Everyone knows about the “magically delicious” marshmallows in Lucky Charms. From the tiny tricolor rainbows to the unidentifiable yellow blobs, the marshmallows get all of the glory. But the secret to Lucky Charms’ power lies not in their neon lumps, but in their white-coated pseudo-cheerios. Everyone knows that the white coating is just crack cocaine cut with sugar to mask the taste. Any parent who has ever seen their kid after doing the Charms saw that coming from a mile away. This reporter did some digging and found that Lucky Charms is actually far worse than anyone expected. General Mills uses their under-the-radar wheat cereal to subliminally brainwash all who eat their dangerous concoctions.

X – The immoral leprechauns would love for three of the X shaped cereals to float into a line in your young reader’s cereal bowl. Their questions will pour out faster than the full carton of milk they spilled yesterday.  The worst part is that if you do not tell them the wicked truth, you risk your youngster scarring their sensitive corneas with a Google search. Even SafeSearch cannot stifle a curious mind.

Bell Of Death – Everyone knows that Ireland, England, and Scotland are all basically the same place. Bells are very common grave markers in that area. Lucky Charms, which markets itself as an Irish company, is trying to spoil childhood with daily reminders of death.

Fish of Oppression – The Jesus fish is a symbol of centuries of persecution. Lucky Charms clearly aims to scare our children away from freely expressing their Christian ideals.
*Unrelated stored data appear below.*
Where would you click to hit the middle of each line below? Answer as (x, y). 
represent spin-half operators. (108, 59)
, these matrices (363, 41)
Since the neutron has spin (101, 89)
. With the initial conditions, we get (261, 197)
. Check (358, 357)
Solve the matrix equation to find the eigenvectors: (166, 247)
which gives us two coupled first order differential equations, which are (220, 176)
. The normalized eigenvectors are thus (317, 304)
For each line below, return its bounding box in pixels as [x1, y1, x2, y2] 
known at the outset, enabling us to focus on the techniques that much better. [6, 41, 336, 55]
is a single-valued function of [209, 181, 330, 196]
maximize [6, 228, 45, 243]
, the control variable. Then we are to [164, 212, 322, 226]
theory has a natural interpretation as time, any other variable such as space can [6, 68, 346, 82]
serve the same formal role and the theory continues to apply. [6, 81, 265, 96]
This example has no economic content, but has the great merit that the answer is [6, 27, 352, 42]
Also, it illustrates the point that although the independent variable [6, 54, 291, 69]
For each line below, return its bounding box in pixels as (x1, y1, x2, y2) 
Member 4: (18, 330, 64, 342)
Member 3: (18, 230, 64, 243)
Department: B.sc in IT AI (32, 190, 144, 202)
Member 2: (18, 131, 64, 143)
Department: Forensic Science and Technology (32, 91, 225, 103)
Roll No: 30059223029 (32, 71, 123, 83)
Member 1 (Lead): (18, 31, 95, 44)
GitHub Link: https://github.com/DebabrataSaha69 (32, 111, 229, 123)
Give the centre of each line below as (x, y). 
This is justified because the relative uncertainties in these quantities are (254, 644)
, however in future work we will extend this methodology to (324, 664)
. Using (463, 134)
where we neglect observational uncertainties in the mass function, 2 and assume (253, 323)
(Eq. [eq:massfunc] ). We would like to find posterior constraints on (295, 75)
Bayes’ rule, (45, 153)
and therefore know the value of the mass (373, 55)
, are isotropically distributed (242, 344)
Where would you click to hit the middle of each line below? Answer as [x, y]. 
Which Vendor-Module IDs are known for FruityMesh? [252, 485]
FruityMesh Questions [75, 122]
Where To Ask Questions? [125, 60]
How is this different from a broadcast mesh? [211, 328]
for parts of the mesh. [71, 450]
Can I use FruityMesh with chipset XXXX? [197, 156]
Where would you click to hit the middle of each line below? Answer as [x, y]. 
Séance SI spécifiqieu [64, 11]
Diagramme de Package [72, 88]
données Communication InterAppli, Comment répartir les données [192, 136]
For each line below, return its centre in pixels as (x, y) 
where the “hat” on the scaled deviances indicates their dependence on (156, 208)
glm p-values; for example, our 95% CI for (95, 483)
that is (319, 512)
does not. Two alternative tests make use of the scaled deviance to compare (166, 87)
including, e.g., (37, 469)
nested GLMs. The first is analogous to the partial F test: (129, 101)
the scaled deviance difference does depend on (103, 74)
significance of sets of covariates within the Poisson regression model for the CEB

Do not let General Mills strip your babies of their First Amendment rights! Keep your right to express your love for Christ!

Shamrock of Religion – Shamrocks are known to be symbols of the Holy Trinity. Each leaf signifies the Father, Son, and Holy Ghost. Why is General Mills trying to force their religious garbage down our throats? Why are we letting them? SEPARATION OF CHURCH AND STATE! DO IT!

Illuminati Tree – A triangle with an eye underneath is the symbol of the Minority Illuminati. This collective is responsible for some of the worst calamities of our generation, including the creation of candy corn. Minority Illuminati members include Kanye West, Sonia Sotomayor, Pitbull, and Bo Obama. Bill Clinton acts as their token “white” member, even though he was the first black president of the United States. Clearly General Mills is run by the Minority Illuminati.